• Work order
The first line of the entries is where the copy starts and the line with "partners are being unfaithful)" is where it ends; set down each line exactly, both ends included, and drop pictures.
[Records to use Boundary: Start]
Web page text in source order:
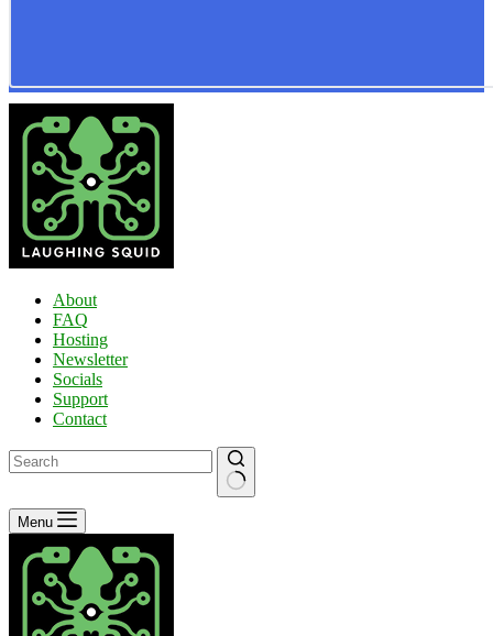
About
FAQ
Hosting
Newsletter
Socials
Support
Contact
No
results
Menu
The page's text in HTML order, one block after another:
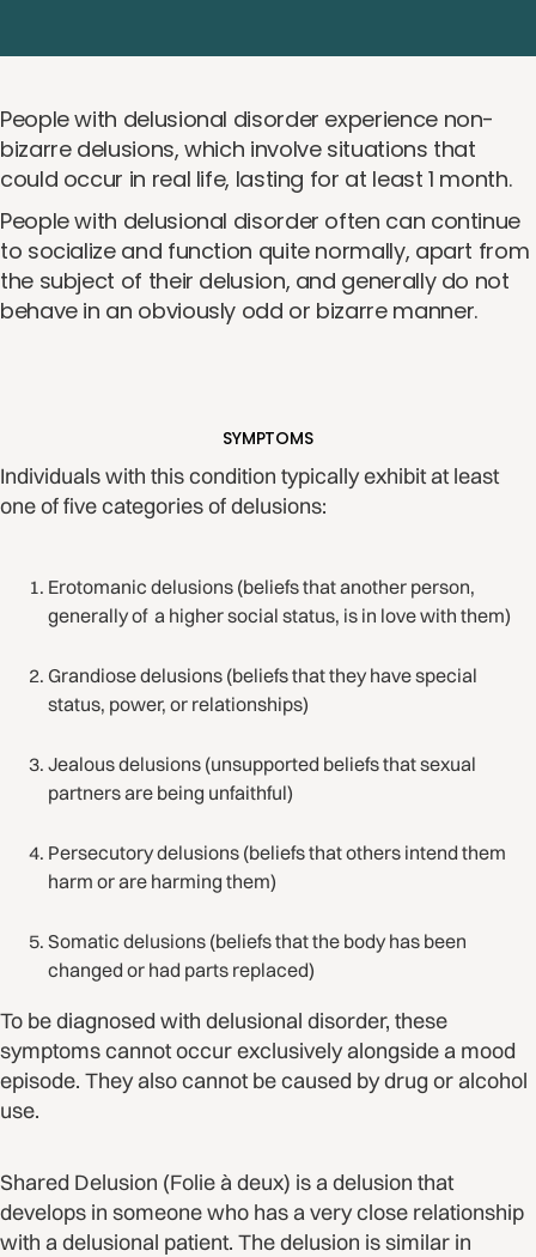
People with delusional disorder experience non-
bizarre delusions, which involve situations that
could occur in real life, lasting for at least 1 month.
People with delusional disorder often can continue
to socialize and function quite normally, apart from
the subject of their delusion, and generally do not
behave in an obviously odd or bizarre manner.
SYMPTOMS
Individuals with this condition typically exhibit at least
one of five categories of delusions:
Erotomanic delusions (beliefs that another person,
generally of a higher social status, is in love with them)
Grandiose delusions (beliefs that they have special
status, power, or relationships)
Jealous delusions (unsupported beliefs that sexual
partners are being unfaithful)
Persecutory delusions (beliefs that others intend them
harm or are harming them)
Somatic delusions (beliefs that the body has been
changed or had parts replaced)
To be diagnosed with delusional disorder, these
symptoms cannot occur exclusively alongside a mood
episode. They also cannot be caused by drug or alcohol
use.
Shared Delusion (Folie à deux) is a delusion that
develops in someone who has a very close relationship
with a delusional patient. The delusion is similar in
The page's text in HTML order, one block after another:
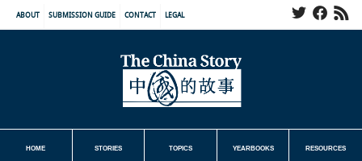
ABOUT SUBMISSION GUIDE CONTACT LEGAL
HOME STORIES TOPICS YEARBOOKS RESOURCES
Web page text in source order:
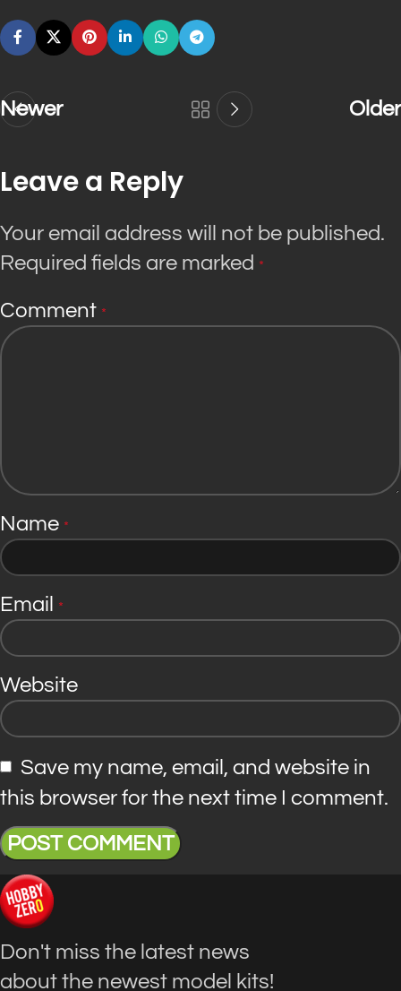
Newer Older
Leave a Reply
Your email address will not be published.
Required fields are marked *
Comment *
Name *
Email *
Website
Save my name, email, and website in
this browser for the next time I comment.
Don't miss the latest news
about the newest model kits!
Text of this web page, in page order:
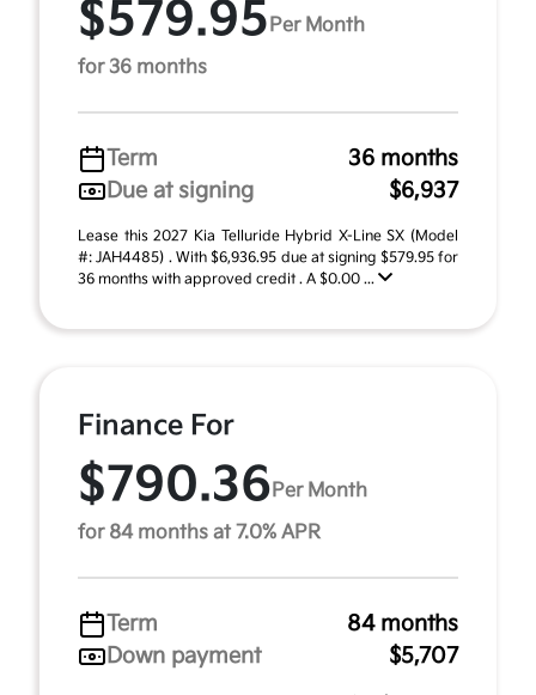
$579.95 Per Month
for 36 months
Term
36 months
Due at signing
$6,937
Lease this 2027 Kia Telluride Hybrid X-Line SX (Model
#: JAH4485) . With $6,936.95 due at signing $579.95 for
36 months with approved credit . A $0.00 ...
Finance For
$790.36 Per Month
for 84 months at 7.0% APR
Term
84 months
Down payment
$5,707
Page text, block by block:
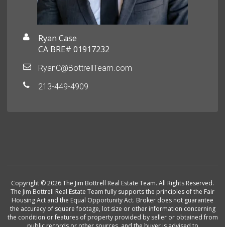
Ryan Case
CA BRE# 01917232
RyanC@BottrellTeam.com
213-449-4909
Copyright © 2026 The Jim Bottrell Real Estate Team. All Rights Reserved.
The Jim Bottrell Real Estate Team fully supports the principles of the Fair
Housing Act and the Equal Opportunity Act. Broker does not guarantee
the accuracy of square footage, lot size or other information concerning
the condition or features of property provided by seller or obtained from
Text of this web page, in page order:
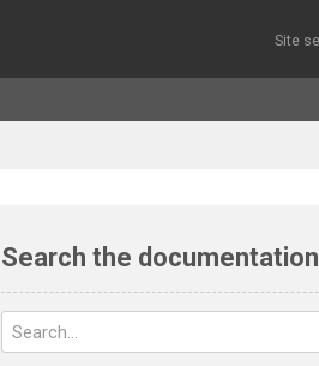
Search the documentation
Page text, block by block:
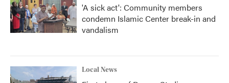
'A sick act': Community members
condemn Islamic Center break-in and
vandalism
Local News
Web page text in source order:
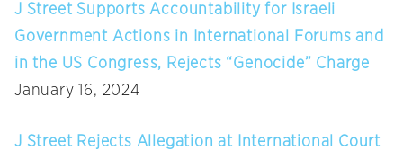
J Street Supports Accountability for Israeli
Government Actions in International Forums and
in the US Congress, Rejects “Genocide” Charge
January 16, 2024
J Street Rejects Allegation at International Court
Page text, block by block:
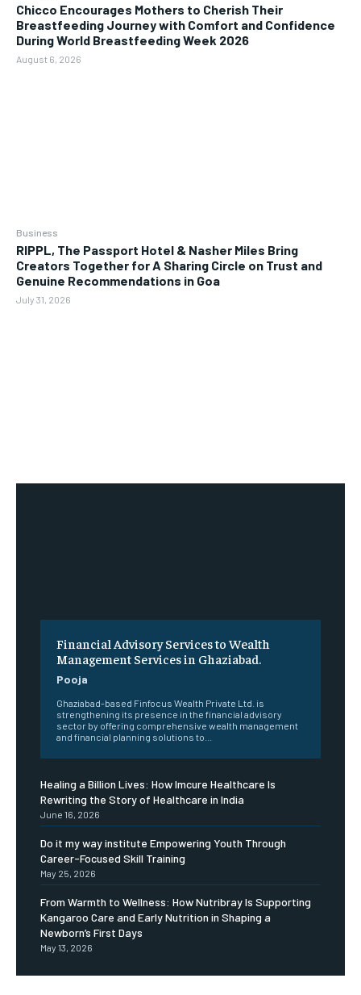
Chicco Encourages Mothers to Cherish Their
Breastfeeding Journey with Comfort and Confidence
During World Breastfeeding Week 2026
August 6, 2026
Business
RIPPL, The Passport Hotel & Nasher Miles Bring
Creators Together for A Sharing Circle on Trust and
Genuine Recommendations in Goa
July 31, 2026
Financial Advisory Services to Wealth
Management Services in Ghaziabad.
Pooja
Ghaziabad-based Finfocus Wealth Private Ltd. is
strengthening its presence in the financial advisory
sector by offering comprehensive wealth management
and financial planning solutions to...
Healing a Billion Lives: How Imcure Healthcare Is
Rewriting the Story of Healthcare in India
June 16, 2026
Do it my way institute Empowering Youth Through
Career-Focused Skill Training
May 25, 2026
From Warmth to Wellness: How Nutribray Is Supporting
Kangaroo Care and Early Nutrition in Shaping a
Newborn’s First Days
May 13, 2026
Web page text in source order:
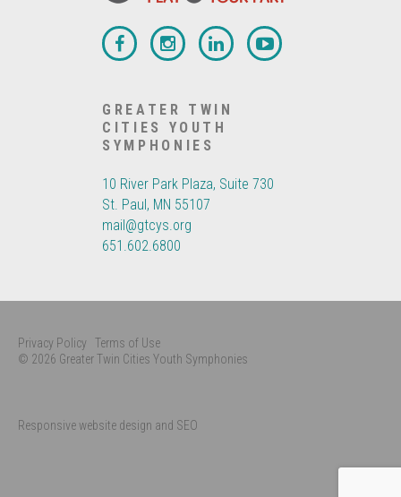
GREATER TWIN
CITIES YOUTH
SYMPHONIES
10 River Park Plaza, Suite 730
St. Paul, MN 55107
mail@gtcys.org
651.602.6800
Privacy Policy Terms of Use
© 2026 Greater Twin Cities Youth Symphonies
Responsive website design and SEO
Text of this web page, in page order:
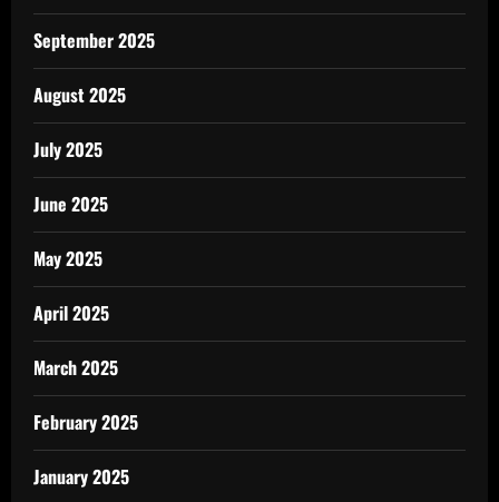
September 2025
August 2025
July 2025
June 2025
May 2025
April 2025
March 2025
February 2025
January 2025
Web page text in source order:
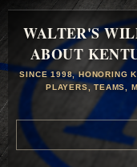
WALTER'S
ABOUT
SINCE 1998, HONORING
PLAYERS, TEAMS,
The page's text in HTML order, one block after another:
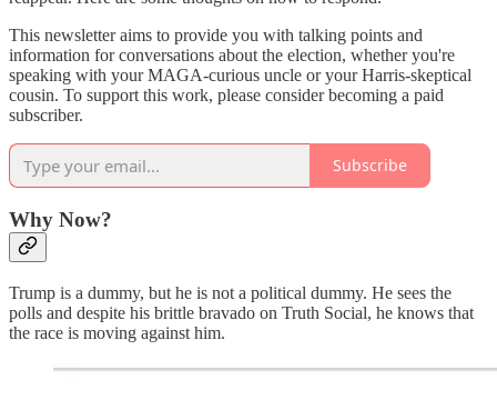
This newsletter aims to provide you with talking points and
information for conversations about the election, whether you're
speaking with your MAGA-curious uncle or your Harris-skeptical
cousin. To support this work, please consider becoming a paid
subscriber.
Subscribe
Why Now?
Trump is a dummy, but he is not a political dummy. He sees the
polls and despite his brittle bravado on Truth Social, he knows that
the race is moving against him.
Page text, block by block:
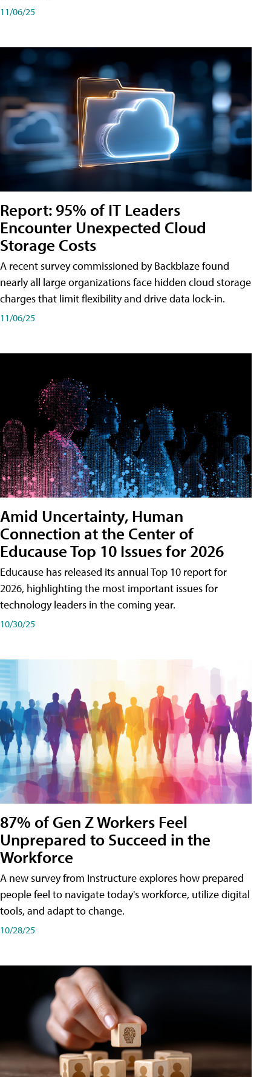
11/06/25
Report: 95% of IT Leaders
Encounter Unexpected Cloud
Storage Costs
A recent survey commissioned by Backblaze found
nearly all large organizations face hidden cloud storage
charges that limit flexibility and drive data lock-in.
11/06/25
Amid Uncertainty, Human
Connection at the Center of
Educause Top 10 Issues for 2026
Educause has released its annual Top 10 report for
2026, highlighting the most important issues for
technology leaders in the coming year.
10/30/25
87% of Gen Z Workers Feel
Unprepared to Succeed in the
Workforce
A new survey from Instructure explores how prepared
people feel to navigate today's workforce, utilize digital
tools, and adapt to change.
10/28/25
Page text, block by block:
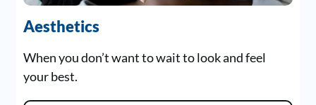
Aesthetics
When you don’t want to wait to look and feel
your best.
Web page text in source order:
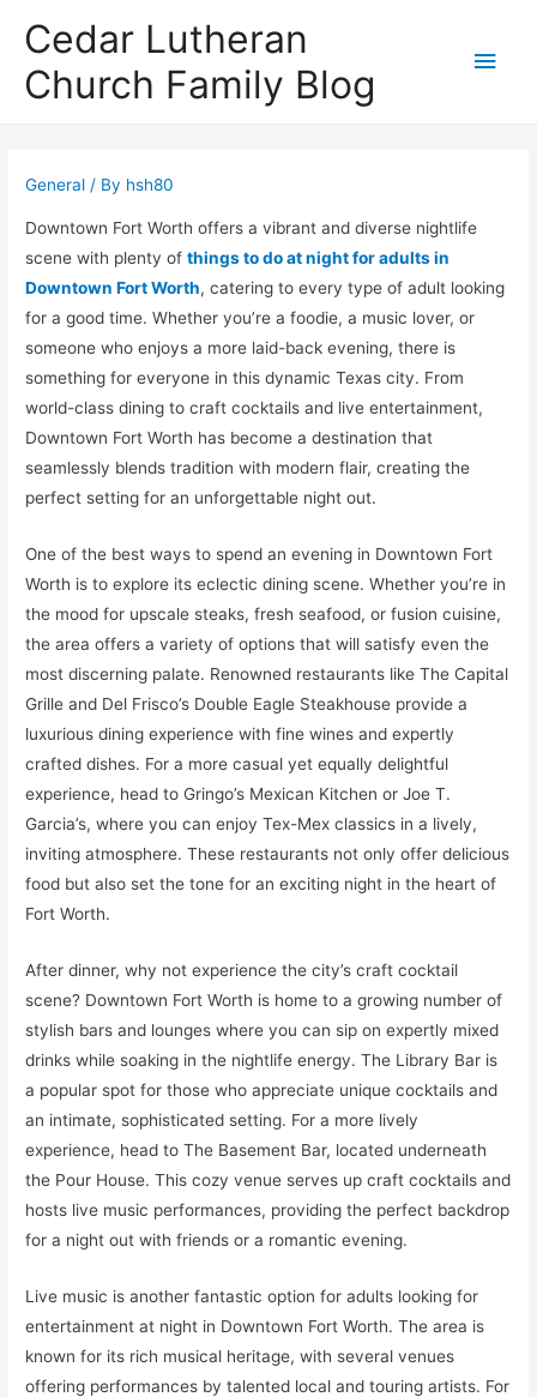
Cedar Lutheran
Church Family Blog
Main
General / By hsh80
Downtown Fort Worth offers a vibrant and diverse nightlife
scene with plenty ofthings to do at night for adults in
Downtown Fort Worth, catering to every type of adult looking
for a good time. Whether you’re a foodie, a music lover, or
someone who enjoys a more laid-back evening, there is
something for everyone in this dynamic Texas city. From
world-class dining to craft cocktails and live entertainment,
Downtown Fort Worth has become a destination that
seamlessly blends tradition with modern flair, creating the
perfect setting for an unforgettable night out.
One of the best ways to spend an evening in Downtown Fort
Worth is to explore its eclectic dining scene. Whether you’re in
the mood for upscale steaks, fresh seafood, or fusion cuisine,
the area offers a variety of options that will satisfy even the
most discerning palate. Renowned restaurants like The Capital
Grille and Del Frisco’s Double Eagle Steakhouse provide a
luxurious dining experience with fine wines and expertly
crafted dishes. For a more casual yet equally delightful
experience, head to Gringo’s Mexican Kitchen or Joe T.
Garcia’s, where you can enjoy Tex-Mex classics in a lively,
inviting atmosphere. These restaurants not only offer delicious
food but also set the tone for an exciting night in the heart of
Fort Worth.
After dinner, why not experience the city’s craft cocktail
scene? Downtown Fort Worth is home to a growing number of
stylish bars and lounges where you can sip on expertly mixed
drinks while soaking in the nightlife energy. The Library Bar is
a popular spot for those who appreciate unique cocktails and
an intimate, sophisticated setting. For a more lively
experience, head to The Basement Bar, located underneath
the Pour House. This cozy venue serves up craft cocktails and
hosts live music performances, providing the perfect backdrop
for a night out with friends or a romantic evening.
Live music is another fantastic option for adults looking for
entertainment at night in Downtown Fort Worth. The area is
known for its rich musical heritage, with several venues
offering performances by talented local and touring artists. For
[Records to use Boundary: End]
• Solution below
Web page text in source order:
About
FAQ
Hosting
Newsletter
Socials
Support
Contact
No
results
Menu
The page's text in HTML order, one block after another:
People with delusional disorder experience non-
bizarre delusions, which involve situations that
could occur in real life, lasting for at least 1 month.
People with delusional disorder often can continue
to socialize and function quite normally, apart from
the subject of their delusion, and generally do not
behave in an obviously odd or bizarre manner.
SYMPTOMS
Individuals with this condition typically exhibit at least
one of five categories of delusions:
Erotomanic delusions (beliefs that another person,
generally of a higher social status, is in love with them)
Grandiose delusions (beliefs that they have special
status, power, or relationships)
Jealous delusions (unsupported beliefs that sexual
partners are being unfaithful)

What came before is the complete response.